#### Extracted entries
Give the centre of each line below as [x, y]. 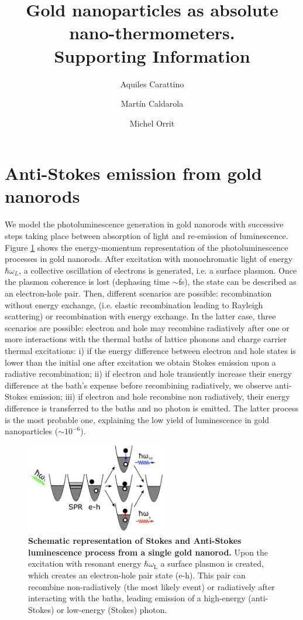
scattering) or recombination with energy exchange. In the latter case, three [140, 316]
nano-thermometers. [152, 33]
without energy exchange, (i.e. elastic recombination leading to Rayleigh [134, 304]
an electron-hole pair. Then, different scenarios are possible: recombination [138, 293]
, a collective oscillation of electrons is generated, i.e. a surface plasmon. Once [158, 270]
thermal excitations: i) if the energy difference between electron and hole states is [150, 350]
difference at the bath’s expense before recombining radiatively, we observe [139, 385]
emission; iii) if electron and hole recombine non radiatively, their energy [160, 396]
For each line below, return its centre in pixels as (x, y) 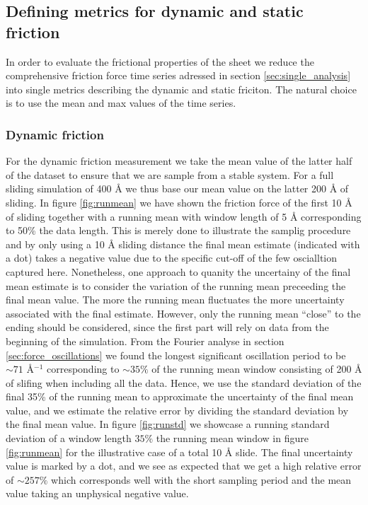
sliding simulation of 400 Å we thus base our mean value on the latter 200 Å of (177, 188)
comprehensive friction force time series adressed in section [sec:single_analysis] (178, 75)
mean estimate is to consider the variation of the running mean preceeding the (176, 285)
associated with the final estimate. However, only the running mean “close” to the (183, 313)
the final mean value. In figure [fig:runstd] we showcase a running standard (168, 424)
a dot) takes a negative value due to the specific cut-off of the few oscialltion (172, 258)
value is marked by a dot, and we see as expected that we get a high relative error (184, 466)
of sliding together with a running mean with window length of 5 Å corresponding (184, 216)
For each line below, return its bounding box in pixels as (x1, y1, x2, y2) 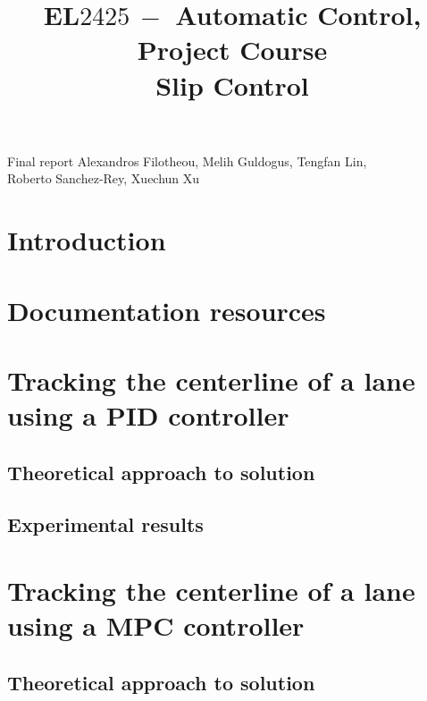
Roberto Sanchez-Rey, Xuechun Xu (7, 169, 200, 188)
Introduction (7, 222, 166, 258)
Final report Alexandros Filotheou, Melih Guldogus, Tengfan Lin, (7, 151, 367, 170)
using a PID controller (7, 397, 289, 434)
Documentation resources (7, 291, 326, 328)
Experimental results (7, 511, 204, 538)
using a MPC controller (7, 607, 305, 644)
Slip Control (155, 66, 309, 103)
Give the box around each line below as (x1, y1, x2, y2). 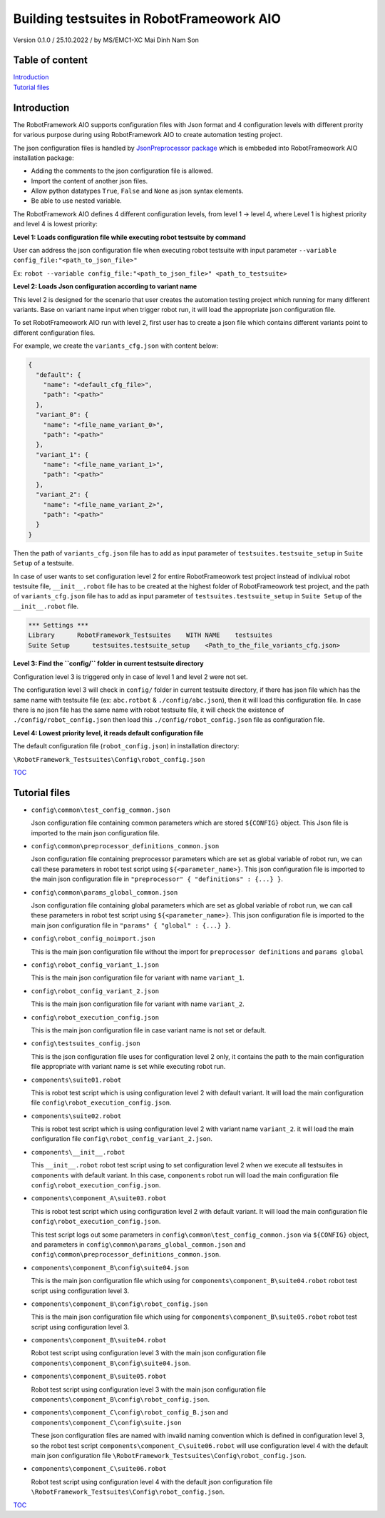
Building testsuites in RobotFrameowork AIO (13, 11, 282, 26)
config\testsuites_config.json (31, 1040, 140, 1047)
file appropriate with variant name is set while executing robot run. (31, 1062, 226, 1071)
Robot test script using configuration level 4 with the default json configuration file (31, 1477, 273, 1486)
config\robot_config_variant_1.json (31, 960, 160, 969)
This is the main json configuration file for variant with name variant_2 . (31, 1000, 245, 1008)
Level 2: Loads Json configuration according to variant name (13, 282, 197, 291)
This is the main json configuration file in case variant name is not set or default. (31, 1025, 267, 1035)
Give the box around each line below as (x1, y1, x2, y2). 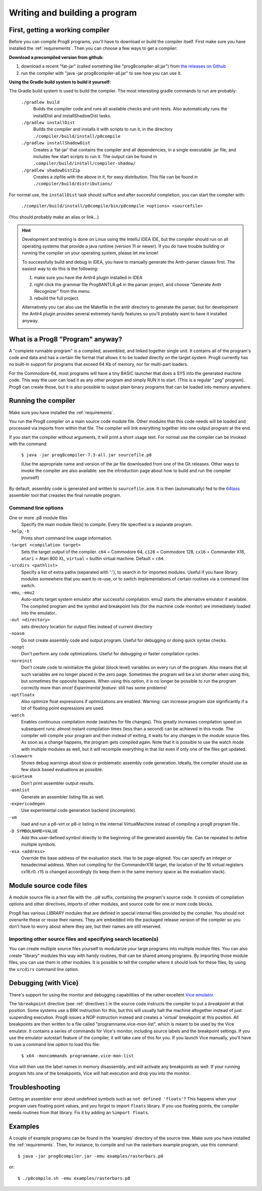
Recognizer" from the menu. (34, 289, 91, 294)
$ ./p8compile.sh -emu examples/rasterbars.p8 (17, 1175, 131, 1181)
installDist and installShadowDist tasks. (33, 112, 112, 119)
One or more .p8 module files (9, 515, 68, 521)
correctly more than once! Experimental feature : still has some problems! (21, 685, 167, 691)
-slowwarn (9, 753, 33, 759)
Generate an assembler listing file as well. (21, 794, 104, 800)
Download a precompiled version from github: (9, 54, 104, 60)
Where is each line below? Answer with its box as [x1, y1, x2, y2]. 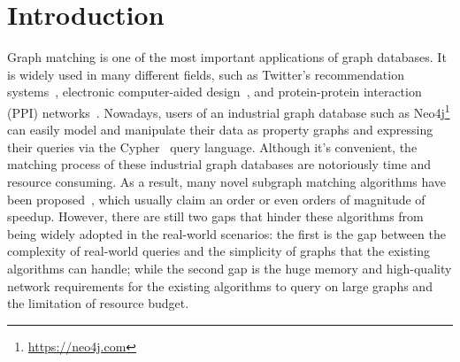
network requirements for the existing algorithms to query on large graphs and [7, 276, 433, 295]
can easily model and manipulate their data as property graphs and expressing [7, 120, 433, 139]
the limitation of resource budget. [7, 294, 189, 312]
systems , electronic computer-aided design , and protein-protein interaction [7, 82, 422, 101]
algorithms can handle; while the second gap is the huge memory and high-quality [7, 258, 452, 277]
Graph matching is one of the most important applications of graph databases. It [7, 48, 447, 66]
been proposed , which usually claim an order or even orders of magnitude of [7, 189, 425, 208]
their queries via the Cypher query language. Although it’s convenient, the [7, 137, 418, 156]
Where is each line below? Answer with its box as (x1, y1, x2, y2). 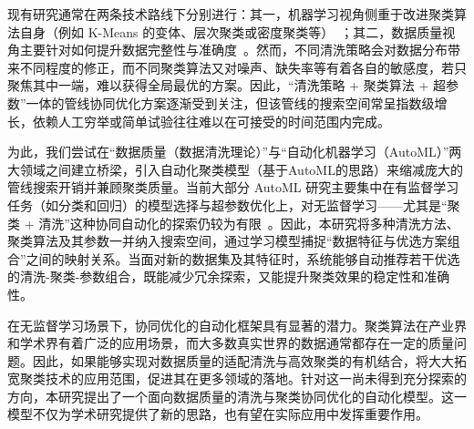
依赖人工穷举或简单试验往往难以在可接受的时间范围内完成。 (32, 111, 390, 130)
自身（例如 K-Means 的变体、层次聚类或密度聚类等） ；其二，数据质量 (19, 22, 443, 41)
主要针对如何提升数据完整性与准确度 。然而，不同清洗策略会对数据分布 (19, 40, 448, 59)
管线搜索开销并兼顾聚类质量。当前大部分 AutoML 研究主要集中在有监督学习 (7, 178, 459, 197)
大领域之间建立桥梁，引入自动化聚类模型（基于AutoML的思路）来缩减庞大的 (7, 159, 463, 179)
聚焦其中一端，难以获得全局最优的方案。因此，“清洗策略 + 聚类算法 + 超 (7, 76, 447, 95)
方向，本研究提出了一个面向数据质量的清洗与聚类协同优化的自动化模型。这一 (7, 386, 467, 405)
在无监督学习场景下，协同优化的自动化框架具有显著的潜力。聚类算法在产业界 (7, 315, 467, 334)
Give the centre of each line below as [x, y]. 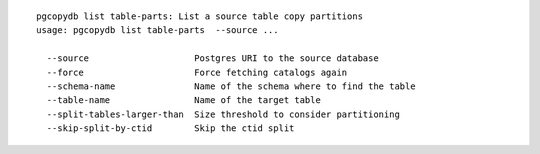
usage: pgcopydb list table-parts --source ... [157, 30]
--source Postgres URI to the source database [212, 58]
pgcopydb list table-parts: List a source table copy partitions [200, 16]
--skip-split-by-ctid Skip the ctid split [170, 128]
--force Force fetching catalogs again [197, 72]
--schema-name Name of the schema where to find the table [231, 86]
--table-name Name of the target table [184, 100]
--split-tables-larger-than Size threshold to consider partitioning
########
▶ **Assigned task**
Only the lines from the start of the material to the line with "thermal excitations: i)", inclusive, belong in the answer, printed exactly and free of pictures.

▶ **Exercise output**
Give the centre of each line below as [x, y]. 
scattering) or recombination with energy exchange. In the latter case, three [140, 316]
nano-thermometers. [152, 33]
without energy exchange, (i.e. elastic recombination leading to Rayleigh [134, 304]
an electron-hole pair. Then, different scenarios are possible: recombination [138, 293]
, a collective oscillation of electrons is generated, i.e. a surface plasmon. Once [158, 270]
thermal excitations: i) if the energy difference between electron and hole states is [150, 350]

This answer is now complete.